Testing shortcomings exposed

CrowdStrike’s review described the rigorous testing process it applies to new versions of its software agent and the default data files that accompany them — what it calls Sensor Content — but said that the flaw was in a type of exploit signature update it calls Rapid Response Content, which goes through less-rigorous checks.

Customers have the option of operating with the latest version of Sensor Content, or with either of the two previous versions if they prefer to favor reliability over coverage of the most recent attacks. Rapid Response Content, however, is deployed automatically to compatible sensor versions.

Rapid Response Content is stored in a proprietary binary file that contains configuration data rather than code. The files are delivered as configuration updates to the Falcon sensor, making the platform better able to detect the hallmarks of malicious activity based on behaviour recognition.

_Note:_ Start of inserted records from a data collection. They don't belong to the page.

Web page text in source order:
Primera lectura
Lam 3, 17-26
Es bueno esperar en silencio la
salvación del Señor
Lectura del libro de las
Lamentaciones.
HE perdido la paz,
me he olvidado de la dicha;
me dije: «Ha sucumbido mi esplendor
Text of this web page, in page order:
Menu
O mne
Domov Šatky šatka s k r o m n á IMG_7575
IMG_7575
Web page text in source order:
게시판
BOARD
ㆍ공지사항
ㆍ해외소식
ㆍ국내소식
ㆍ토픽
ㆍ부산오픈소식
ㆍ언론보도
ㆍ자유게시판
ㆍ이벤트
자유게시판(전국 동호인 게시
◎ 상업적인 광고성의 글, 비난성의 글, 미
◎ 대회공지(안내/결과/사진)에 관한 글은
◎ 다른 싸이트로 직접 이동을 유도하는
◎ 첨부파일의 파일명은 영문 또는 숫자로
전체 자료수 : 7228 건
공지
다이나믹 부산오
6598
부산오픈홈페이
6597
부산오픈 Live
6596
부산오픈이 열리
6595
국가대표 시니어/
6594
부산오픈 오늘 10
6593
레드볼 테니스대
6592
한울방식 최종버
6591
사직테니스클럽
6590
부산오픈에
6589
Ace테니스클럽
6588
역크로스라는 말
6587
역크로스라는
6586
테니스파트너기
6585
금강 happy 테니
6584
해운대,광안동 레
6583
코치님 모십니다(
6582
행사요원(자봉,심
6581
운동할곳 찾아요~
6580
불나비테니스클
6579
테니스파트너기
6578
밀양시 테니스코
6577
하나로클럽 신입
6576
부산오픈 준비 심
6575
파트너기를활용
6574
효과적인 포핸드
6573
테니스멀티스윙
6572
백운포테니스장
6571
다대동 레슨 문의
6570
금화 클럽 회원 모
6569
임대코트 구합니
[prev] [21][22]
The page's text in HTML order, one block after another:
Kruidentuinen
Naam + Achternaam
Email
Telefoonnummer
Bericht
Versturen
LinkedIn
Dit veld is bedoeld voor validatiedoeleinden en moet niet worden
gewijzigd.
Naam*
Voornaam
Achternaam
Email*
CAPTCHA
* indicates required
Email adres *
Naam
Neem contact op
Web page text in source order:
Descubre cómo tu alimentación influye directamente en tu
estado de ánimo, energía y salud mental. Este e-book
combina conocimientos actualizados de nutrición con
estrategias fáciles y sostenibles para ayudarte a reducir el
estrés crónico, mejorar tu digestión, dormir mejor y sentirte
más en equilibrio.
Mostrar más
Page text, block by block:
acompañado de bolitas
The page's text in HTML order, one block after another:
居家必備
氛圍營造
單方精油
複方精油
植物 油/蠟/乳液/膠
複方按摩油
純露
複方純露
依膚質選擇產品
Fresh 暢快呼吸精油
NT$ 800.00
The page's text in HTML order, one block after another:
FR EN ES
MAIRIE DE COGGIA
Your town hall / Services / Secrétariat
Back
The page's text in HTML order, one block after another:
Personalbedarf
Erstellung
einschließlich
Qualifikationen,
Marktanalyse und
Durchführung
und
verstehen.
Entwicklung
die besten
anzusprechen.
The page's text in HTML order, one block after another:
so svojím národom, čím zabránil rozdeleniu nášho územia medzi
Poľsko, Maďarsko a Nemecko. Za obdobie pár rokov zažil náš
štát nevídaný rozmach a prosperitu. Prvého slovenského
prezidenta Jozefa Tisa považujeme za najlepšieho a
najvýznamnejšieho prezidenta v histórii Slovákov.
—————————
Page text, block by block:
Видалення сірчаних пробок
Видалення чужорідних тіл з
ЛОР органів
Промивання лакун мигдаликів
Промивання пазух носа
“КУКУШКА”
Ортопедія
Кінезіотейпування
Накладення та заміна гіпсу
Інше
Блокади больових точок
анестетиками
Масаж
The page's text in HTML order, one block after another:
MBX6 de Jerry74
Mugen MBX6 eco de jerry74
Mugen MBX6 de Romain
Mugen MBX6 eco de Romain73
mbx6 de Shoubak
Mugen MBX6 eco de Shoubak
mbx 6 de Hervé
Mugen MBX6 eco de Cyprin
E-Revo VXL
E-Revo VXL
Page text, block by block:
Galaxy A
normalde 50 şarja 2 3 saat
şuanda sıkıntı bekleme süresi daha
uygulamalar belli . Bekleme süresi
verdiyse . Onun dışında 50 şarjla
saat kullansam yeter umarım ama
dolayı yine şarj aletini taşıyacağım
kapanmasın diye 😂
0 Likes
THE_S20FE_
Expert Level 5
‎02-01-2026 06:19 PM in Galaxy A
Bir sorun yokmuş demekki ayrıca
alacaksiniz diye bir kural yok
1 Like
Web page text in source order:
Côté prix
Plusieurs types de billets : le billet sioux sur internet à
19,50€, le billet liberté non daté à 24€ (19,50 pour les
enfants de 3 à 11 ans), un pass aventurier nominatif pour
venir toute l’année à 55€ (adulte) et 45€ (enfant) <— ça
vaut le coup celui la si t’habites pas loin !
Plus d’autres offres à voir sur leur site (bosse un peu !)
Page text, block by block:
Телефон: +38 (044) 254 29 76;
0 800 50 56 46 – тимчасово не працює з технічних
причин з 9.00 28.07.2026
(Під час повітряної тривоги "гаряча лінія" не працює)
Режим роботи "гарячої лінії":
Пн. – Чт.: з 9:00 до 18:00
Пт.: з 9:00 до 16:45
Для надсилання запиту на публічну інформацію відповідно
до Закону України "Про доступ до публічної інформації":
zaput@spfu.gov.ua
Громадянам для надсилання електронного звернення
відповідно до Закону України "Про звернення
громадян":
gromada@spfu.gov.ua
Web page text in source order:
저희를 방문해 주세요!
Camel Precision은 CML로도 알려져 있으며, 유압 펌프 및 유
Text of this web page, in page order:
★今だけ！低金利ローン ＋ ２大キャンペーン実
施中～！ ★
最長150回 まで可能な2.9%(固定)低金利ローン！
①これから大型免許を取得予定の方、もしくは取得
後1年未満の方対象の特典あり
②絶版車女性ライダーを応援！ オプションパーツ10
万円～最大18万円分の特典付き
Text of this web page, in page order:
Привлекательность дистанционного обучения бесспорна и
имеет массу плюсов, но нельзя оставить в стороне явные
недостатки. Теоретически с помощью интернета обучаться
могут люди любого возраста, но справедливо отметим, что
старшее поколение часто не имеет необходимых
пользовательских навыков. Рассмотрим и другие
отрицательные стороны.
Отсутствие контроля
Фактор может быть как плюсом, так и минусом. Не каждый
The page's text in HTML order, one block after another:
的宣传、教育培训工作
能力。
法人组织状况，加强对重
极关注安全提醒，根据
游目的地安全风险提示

CrowdStrike uses its Content Configuration System to create so-called Template Instances describing the behavior to be detected, storing them in Channel Files that it then tests with a tool called the Content Validator.

Countdown to disaster

Falcon Sensor 7.11 was made generally available to customers on February 28, introducing a new type of template to detect novel attack techniques on interprocess communications (IPC) that abuse so-called Named Pipes.

The first Channel File 291 was released to production on March 5 following a successful stress test. Template Instances that relied on Channel File 291 were released without problems on March 5, April 8 and April 24.

Disaster struck when two additional Template Instances were deployed on July 19. “Due to a bug in the Content Validator, one of the two Template Instances passed validation despite containing problematic content data,” CrowdStrike said in its review.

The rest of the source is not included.